US decision to open Arctic to Shell drilling sparks green fury

Groups warns US government approval of oil firm’s resumed exploration in risky polar waters spells environmental disaster

Icebergs in eastern Greenland (Flickr/ Mariusz Kluzniak)

Icebergs in eastern Greenland (Flickr/ Mariusz Kluzniak)

By Alex Pashley

The Obama administration approved Royal Dutch Shell’s plan to restart drilling off the coast of Alaska on Monday, three years after it was forced to halt operations following a series of safety failures including an oil rig fire.

The Anglo-Dutch company wants to begin drilling up to six wells in water about 40 meters deep from this summer on the condition authorities in Washington and Alaska grant it permits.
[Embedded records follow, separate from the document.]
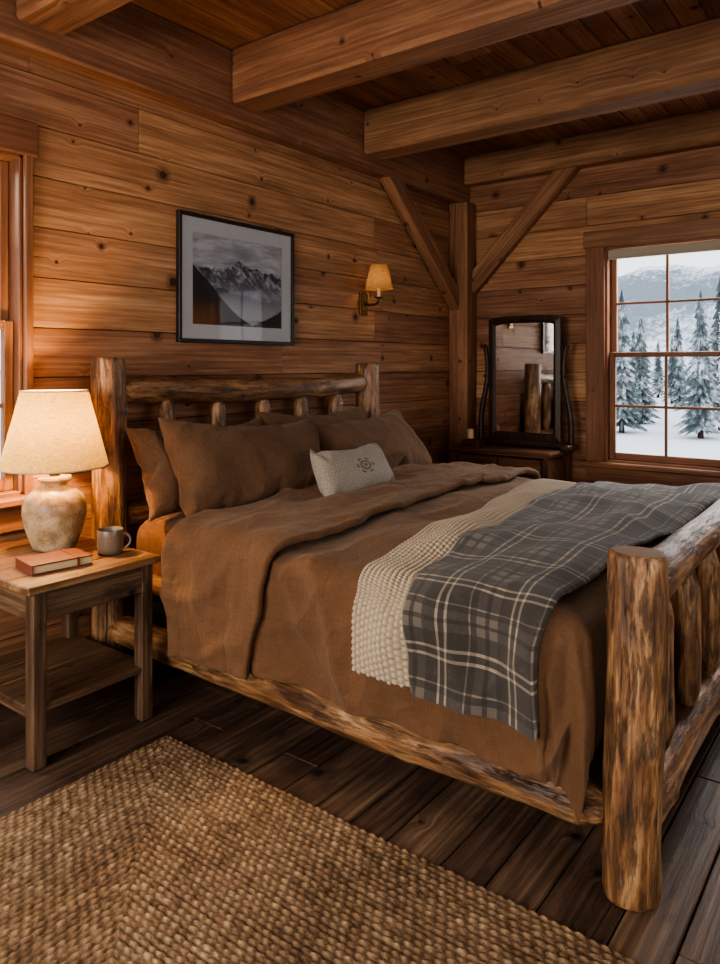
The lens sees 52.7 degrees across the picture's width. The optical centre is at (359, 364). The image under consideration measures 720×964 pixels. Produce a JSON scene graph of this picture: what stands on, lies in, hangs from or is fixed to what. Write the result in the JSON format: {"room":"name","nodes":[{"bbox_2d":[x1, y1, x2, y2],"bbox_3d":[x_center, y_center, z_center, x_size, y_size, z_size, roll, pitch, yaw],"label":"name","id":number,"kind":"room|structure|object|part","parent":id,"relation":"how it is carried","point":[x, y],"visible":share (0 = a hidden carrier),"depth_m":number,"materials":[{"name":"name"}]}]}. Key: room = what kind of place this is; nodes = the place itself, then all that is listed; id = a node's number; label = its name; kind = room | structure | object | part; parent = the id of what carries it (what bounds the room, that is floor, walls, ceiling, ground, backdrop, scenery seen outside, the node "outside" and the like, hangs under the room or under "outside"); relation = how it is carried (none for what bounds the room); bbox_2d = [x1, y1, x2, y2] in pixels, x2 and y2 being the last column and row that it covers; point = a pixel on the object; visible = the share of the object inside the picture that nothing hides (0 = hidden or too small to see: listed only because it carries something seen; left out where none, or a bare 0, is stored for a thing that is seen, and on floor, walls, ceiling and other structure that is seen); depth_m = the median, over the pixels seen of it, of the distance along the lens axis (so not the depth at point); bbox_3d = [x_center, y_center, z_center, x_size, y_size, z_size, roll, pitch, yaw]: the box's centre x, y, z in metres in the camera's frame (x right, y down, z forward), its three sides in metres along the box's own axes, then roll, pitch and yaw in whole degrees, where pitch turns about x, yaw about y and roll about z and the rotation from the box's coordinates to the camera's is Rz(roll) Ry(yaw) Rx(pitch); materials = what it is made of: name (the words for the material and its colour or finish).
{"room":"cabin bedroom","nodes":[
{"label":"cabin bedroom","id":0,"kind":"room"},
{"bbox_2d":[0,47,449,654],"bbox_3d":[-1.377,-0.200,3.599,0.140,3.500,7.580,0,0,37],"label":"wall","id":1,"kind":"structure","parent":0,"point":[113,168],"depth_m":3.97,"materials":[{"name":"brown wood"}]},
{"bbox_2d":[0,113,37,533],"bbox_3d":[-1.833,-0.180,2.944,0.225,1.840,1.055,0,0,37],"label":"window","id":2,"kind":"structure","parent":1,"relation":"in","point":[18,137],"depth_m":3.28,"materials":[{"name":"brown wood"}]},
{"bbox_2d":[82,609,166,648],"bbox_3d":[-1.312,1.380,3.550,0.024,0.140,7.280,0,0,37],"label":"baseboard","id":3,"kind":"structure","parent":1,"relation":"attached to","point":[159,617],"depth_m":3.86,"materials":[{"name":"brown wood"}]},
{"bbox_2d":[0,0,469,203],"bbox_3d":[-1.274,-1.600,3.521,0.120,0.400,7.280,0,0,37],"label":"ceiling beam","id":4,"kind":"structure","parent":1,"relation":"attached to","point":[129,47],"depth_m":3.96,"materials":[{"name":"brown wood"}]},
{"bbox_2d":[176,209,293,345],"bbox_3d":[-0.714,-0.486,4.333,0.030,0.723,0.930,0,0,37],"label":"framed picture","id":5,"kind":"object","parent":1,"relation":"attached to","point":[235,280],"visible":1,"depth_m":4.28,"materials":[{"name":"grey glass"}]},
{"bbox_2d":[193,232,280,328],"bbox_3d":[-0.717,-0.486,4.335,0.001,0.513,0.720,0,0,37],"label":"print","id":6,"kind":"object","parent":5,"relation":"attached to","point":[236,282],"depth_m":4.31},
{"bbox_2d":[359,264,392,314],"bbox_3d":[0.119,-0.542,5.251,0.254,0.355,0.208,0,0,37],"label":"wall sconce","id":7,"kind":"object","parent":1,"relation":"attached to","point":[378,279],"visible":1,"depth_m":5.19,"materials":[{"name":"fabric"}]},
{"bbox_3d":[0.137,-0.632,5.237,0.208,0.175,0.208,0,0,37],"label":"lamp shade","id":8,"kind":"part","parent":7,"relation":"part of","materials":[{"name":"fabric"}]},
{"bbox_2d":[0,649,719,963],"bbox_3d":[0.752,1.500,1.989,5.500,0.099,7.580,0,0,37],"label":"floor","id":9,"kind":"structure","parent":0,"point":[550,866],"depth_m":2.43,"materials":[{"name":"brown wood"}]},
{"bbox_2d":[0,535,160,771],"bbox_3d":[-1.243,1.117,2.965,0.638,0.665,0.570,0,0,37],"label":"nightstand","id":10,"kind":"object","parent":9,"relation":"on","point":[39,677],"visible":0.86,"depth_m":2.83,"materials":[{"name":"brown wood"}]},
{"bbox_2d":[15,547,92,575],"bbox_3d":[-1.193,0.764,2.840,0.235,0.040,0.168,0,0,-45],"label":"leather journal","id":11,"kind":"object","parent":10,"relation":"on","point":[61,559],"visible":1,"depth_m":2.80,"materials":[{"name":"brown leather"}]},
{"bbox_2d":[0,389,109,551],"bbox_3d":[-1.312,0.446,3.123,0.448,0.678,0.448,0,0,37],"label":"table lamp","id":12,"kind":"object","parent":10,"relation":"on","point":[53,432],"visible":0.99,"depth_m":3.00,"materials":[{"name":"ceramic"},{"name":"linen"}]},
{"bbox_3d":[-1.312,0.273,3.123,0.440,0.325,0.440,0,0,37],"label":"lamp shade","id":13,"kind":"part","parent":12,"relation":"part of","materials":[{"name":"fabric"}]},
{"bbox_2d":[0,635,141,711],"bbox_3d":[-1.243,1.240,2.965,0.588,0.020,0.510,0,0,37],"label":"shelf","id":14,"kind":"object","parent":10,"relation":"attached to","point":[78,666],"depth_m":2.93,"materials":[{"name":"brown wood"}]},
{"bbox_2d":[97,526,131,555],"bbox_3d":[-1.036,0.735,3.036,0.112,0.101,0.119,0,0,37],"label":"coffee mug","id":15,"kind":"object","parent":10,"relation":"on","point":[109,539],"visible":1,"depth_m":2.99,"materials":[{"name":"ceramic"}]},
{"bbox_2d":[0,735,641,963],"bbox_3d":[-0.127,1.439,1.042,3.160,0.015,2.110,0,0,37],"label":"braided rug","id":16,"kind":"object","parent":9,"relation":"on","point":[168,851],"visible":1,"depth_m":2.01,"materials":[{"name":"wicker"}]},
{"bbox_2d":[89,357,719,911],"bbox_3d":[0.394,0.709,3.548,2.626,1.487,2.480,0,0,37],"label":"bed","id":17,"kind":"object","parent":9,"relation":"on","point":[257,598],"visible":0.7,"depth_m":2.55,"materials":[{"name":"brown fabric"}]},
{"bbox_3d":[-0.278,0.990,2.783,2.160,0.094,0.105,0,0,37],"label":"rail","id":18,"kind":"part","parent":17,"relation":"part of","materials":[{"name":"brown wood"}]},
{"bbox_3d":[0.362,0.900,3.563,2.150,0.360,1.980,0,0,37],"label":"mattress","id":19,"kind":"part","parent":17,"relation":"part of","materials":[{"name":"brown fabric"}]},
{"bbox_2d":[126,416,262,520],"bbox_3d":[-0.744,0.494,3.658,0.263,0.426,0.915,0,0,37],"label":"pillow","id":20,"kind":"object","parent":17,"relation":"on","point":[161,484],"visible":0.28,"depth_m":3.32,"materials":[{"name":"brown fabric"}]},
{"bbox_2d":[158,418,320,516],"bbox_3d":[-0.511,0.493,3.609,0.339,0.502,1.011,0,0,42],"label":"pillow","id":21,"kind":"object","parent":17,"relation":"on","point":[215,466],"visible":0.83,"depth_m":3.39,"materials":[{"name":"brown fabric"}]},
{"bbox_2d":[259,405,366,425],"bbox_3d":[-0.217,0.484,4.377,0.256,0.440,0.917,0,0,37],"label":"pillow","id":22,"kind":"object","parent":17,"relation":"on","point":[356,413],"visible":0.2,"depth_m":4.36,"materials":[{"name":"brown fabric"}]},
{"bbox_2d":[310,443,394,495],"bbox_3d":[-0.028,0.534,3.632,0.181,0.268,0.594,0,0,34],"label":"lumbar pillow","id":23,"kind":"object","parent":17,"relation":"on","point":[340,471],"visible":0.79,"depth_m":3.50,"materials":[{"name":"beige fabric"}]},
{"bbox_3d":[-0.232,1.238,2.719,2.310,0.150,0.153,0,0,37],"label":"rail","id":24,"kind":"part","parent":17,"relation":"part of","materials":[{"name":"brown wood"}]},
{"bbox_2d":[313,408,431,468],"bbox_3d":[0.072,0.507,4.372,0.342,0.434,1.032,0,0,34],"label":"pillow","id":25,"kind":"object","parent":17,"relation":"on","point":[399,443],"visible":0.47,"depth_m":4.29,"materials":[{"name":"brown fabric"}]},
{"bbox_2d":[351,479,575,687],"bbox_3d":[0.734,0.808,3.270,0.429,0.401,2.411,0,0,31],"label":"knit throw","id":26,"kind":"object","parent":17,"relation":"on","point":[379,647],"visible":0.41,"depth_m":2.41,"materials":[{"name":"beige fabric"}]},
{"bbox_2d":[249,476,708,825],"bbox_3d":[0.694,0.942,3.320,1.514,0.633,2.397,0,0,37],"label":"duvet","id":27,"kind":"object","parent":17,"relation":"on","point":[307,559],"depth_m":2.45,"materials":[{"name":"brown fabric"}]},
{"bbox_2d":[402,481,719,740],"bbox_3d":[0.955,0.805,3.116,0.816,0.433,2.475,0,0,37],"label":"plaid blanket","id":28,"kind":"object","parent":17,"relation":"on","point":[475,618],"visible":0.99,"depth_m":2.22,"materials":[{"name":"fabric"}]},
{"bbox_2d":[449,201,475,462],"bbox_3d":[0.892,0.020,6.327,0.180,2.840,0.180,0,0,37],"label":"post","id":29,"kind":"object","parent":9,"relation":"on","point":[462,215],"visible":0.58,"depth_m":6.25,"materials":[{"name":"brown wood"}]},
{"bbox_2d":[379,177,458,309],"bbox_3d":[0.510,-1.012,5.871,0.090,1.095,1.226,0,0,37],"label":"knee brace","id":30,"kind":"object","parent":29,"relation":"attached to","point":[396,190],"visible":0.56,"depth_m":5.82,"materials":[{"name":"brown wood"}]},
{"bbox_2d":[472,167,580,292],"bbox_3d":[1.346,-1.170,6.041,1.073,1.091,0.080,0,0,37],"label":"knee brace","id":31,"kind":"object","parent":29,"relation":"attached to","point":[557,180],"visible":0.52,"depth_m":6.01,"materials":[{"name":"brown wood"}]},
{"bbox_2d":[447,443,573,481],"bbox_3d":[1.204,1.055,5.844,0.870,0.790,0.506,0,0,37],"label":"dresser","id":32,"kind":"object","parent":9,"relation":"on","point":[551,463],"visible":0.2,"depth_m":5.66,"materials":[{"name":"brown wood"}]},
{"bbox_2d":[460,439,485,447],"bbox_3d":[0.916,0.633,5.902,0.170,0.054,0.130,0,0,37],"label":"stacked books","id":33,"kind":"object","parent":32,"relation":"on","point":[477,443],"visible":0.95,"depth_m":5.85,"materials":[{"name":"brown paper"}]},
{"bbox_2d":[466,428,474,439],"bbox_3d":[0.900,0.561,5.914,0.074,0.087,0.074,0,0,37],"label":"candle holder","id":34,"kind":"object","parent":33,"relation":"on","point":[470,432],"visible":1,"depth_m":5.89,"materials":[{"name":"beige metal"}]},
{"bbox_2d":[467,428,473,437],"bbox_3d":[0.900,0.556,5.914,0.052,0.077,0.052,0,0,37],"label":"candle","id":35,"kind":"object","parent":34,"relation":"on","point":[470,432],"depth_m":5.89,"materials":[{"name":"wax"}]},
{"bbox_2d":[478,315,577,450],"bbox_3d":[1.320,0.130,5.873,0.833,1.060,0.200,0,0,37],"label":"mirror","id":36,"kind":"object","parent":32,"relation":"on","point":[525,375],"visible":0.98,"depth_m":5.87,"materials":[{"name":"brown mirror"}]},
{"bbox_3d":[1.325,0.102,5.880,0.500,0.885,0.001,0,0,37],"label":"glass","id":37,"kind":"part","parent":36,"relation":"part of","materials":[{"name":"brown mirror"}]},
{"bbox_3d":[1.328,0.102,5.884,0.620,1.005,0.041,0,0,37],"label":"frame","id":38,"kind":"part","parent":36,"relation":"part of","materials":[{"name":"brown wood"}]},
{"bbox_2d":[129,0,719,157],"bbox_3d":[0.752,-1.863,1.989,5.500,0.125,7.580,0,0,37],"label":"ceiling","id":39,"kind":"structure","parent":0,"point":[231,24],"depth_m":4.06,"materials":[{"name":"brown wood"}]},
{"bbox_2d":[16,0,132,35],"bbox_3d":[0.601,-1.643,1.690,5.070,0.312,0.220,0,0,37],"label":"ceiling beam","id":40,"kind":"structure","parent":39,"relation":"attached to","point":[59,17],"depth_m":3.08,"materials":[{"name":"brown wood"}]},
{"bbox_2d":[233,0,640,112],"bbox_3d":[1.355,-1.643,2.687,5.070,0.312,0.220,0,0,37],"label":"ceiling beam","id":41,"kind":"structure","parent":39,"relation":"attached to","point":[363,40],"depth_m":3.56,"materials":[{"name":"brown wood"}]},
{"bbox_2d":[364,17,719,159],"bbox_3d":[2.109,-1.643,3.684,5.070,0.312,0.220,0,0,37],"label":"ceiling beam","id":42,"kind":"structure","parent":39,"relation":"attached to","point":[684,61],"depth_m":4.29,"materials":[{"name":"brown wood"}]},
{"bbox_2d":[470,146,719,482],"bbox_3d":[2.990,-0.200,4.948,5.500,3.500,0.140,0,0,37],"label":"wall","id":43,"kind":"structure","parent":0,"point":[545,273],"depth_m":5.83,"materials":[{"name":"brown wood"}]},
{"bbox_2d":[464,108,719,186],"bbox_3d":[2.959,-1.680,4.808,5.080,0.240,0.120,0,0,37],"label":"beam","id":44,"kind":"structure","parent":43,"relation":"attached to","point":[697,130],"depth_m":5.59,"materials":[{"name":"brown wood"}]},
{"bbox_2d":[580,217,719,485],"bbox_3d":[2.284,-0.070,5.441,1.220,1.960,0.225,0,0,37],"label":"window","id":45,"kind":"structure","parent":43,"relation":"in","point":[604,248],"depth_m":5.61,"materials":[{"name":"brown wood"}]},
{"label":"outside","id":46,"kind":"structure","parent":0,"visible":0},
{"bbox_2d":[0,379,719,478],"bbox_3d":[4.088,1.477,21.984,160.000,1.830,160.000,0,0,37],"label":"snowy ground","id":47,"kind":"structure","parent":46,"point":[651,442],"depth_m":21.52,"materials":[{"name":"white snow"}]},
{"bbox_2d":[616,277,719,438],"bbox_3d":[2.001,-1.251,22.834,53.363,7.001,29.036,0,0,-45],"label":"pine forest","id":48,"kind":"object","parent":47,"relation":"on","point":[632,376],"visible":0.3,"depth_m":23.28,"materials":[{"name":"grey plant"}]},
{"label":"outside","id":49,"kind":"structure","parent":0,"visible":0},
{"bbox_2d":[0,264,719,385],"bbox_3d":[43.029,-8.428,106.628,200.000,23.085,130.000,0,0,37],"label":"mountain","id":50,"kind":"structure","parent":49,"point":[648,283],"depth_m":96.08}
]}
Green groups criticised the move and warned of potential spills in fragile Arctic conditions, with insufficient means to respond to leaks.

Abigail Ross Hopper, director of the Interior Department’s Bureau of Ocean Energy Management which approved the plans, said it had taken a “thoughtful approach” recognising the “significant environmental, social and ecological resources in the region.”

But environmentalists say drilling is more dangerous than in warmer seas, and could result in disasters on a grander scale than the 2010 Gulf of Mexico spill, which gushed 5 milion barrels of crude into the ocean.

And if the world is to avoid catastrophic global warming, that Arctic oil is “unburnable”, British scientists said in January.

Backward move

Without proven technologies to clear up possible spills, offshore drilling was “too great a risk to America’s Arctic”, said Margaret Williams, WWF’s managing director of US Arctic programmes.

The “decision to move closer to allowing fossil fuel extraction from the Chukchi Sea — home to majestic wildlife and a place where extreme weather, gale-fore winds, and rough seas make operations and response to spills extremely difficult — is a backward move at this time.”

Shell stopped Arctic drilling in 2012 after the failure of safety equipment to tackle spills. The rig it was using then ran aground after being towed back to port.

A firm working for Shell, Noble Drilling was handed $12 million in fines and payments to communities. The return to the Arctic comes after years of legal challenges. Shell called the decision an “important milestone“.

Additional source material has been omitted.